Marion Wagon a disparu le 14 novembre 1996 à Agen, sur les 400 mètres séparant son école du domicile familial. [GEORGES GOBET / AFP]

Estelle Mouzin, Marion Wagon, Jérôme Cantet... Ces noms se sont tristement retrouvés dans les journaux en raison de leur mystérieuse volatilisation. À l'occasion de la Journée internationale des enfants disparus, ce lundi 25 mai, voici plusieurs affaires emblématiques non élucidées qui ont secoué la France.

Habib Nedder (2014)

Hiver 2014. Jennifer Dana, mère du petit Habib, 13 mois, décide de confier à contrecœur son enfant à son père, avec qui elle est séparée et qui ne dispose pourtant pas de la garde alternée ce week-end. Le dimanche 19 janvier, la génitrice passe la soirée à attendre de récupérer son enfant. Elle ne le reverra plus jamais. 

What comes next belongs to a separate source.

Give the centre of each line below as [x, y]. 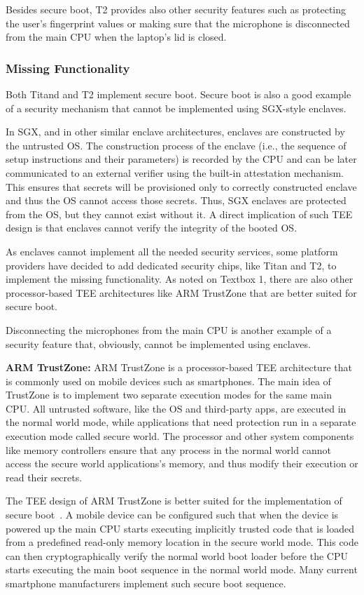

Son ancien compagnon refuse de lui rendre Habib et s'enfuit. Le père sera retrouvé quatre mois plus tard, mort décapité dans une rivière de l'Ariège. Quant au bébé, il n'a jamais été retrouvé. Depuis, l'enquête patine. En 2022, des enquêteurs accompagnés de chiens spécialisés dans les recherches de restes humains sont revenus sur les lieux où le père a été retrouvé sans vie. 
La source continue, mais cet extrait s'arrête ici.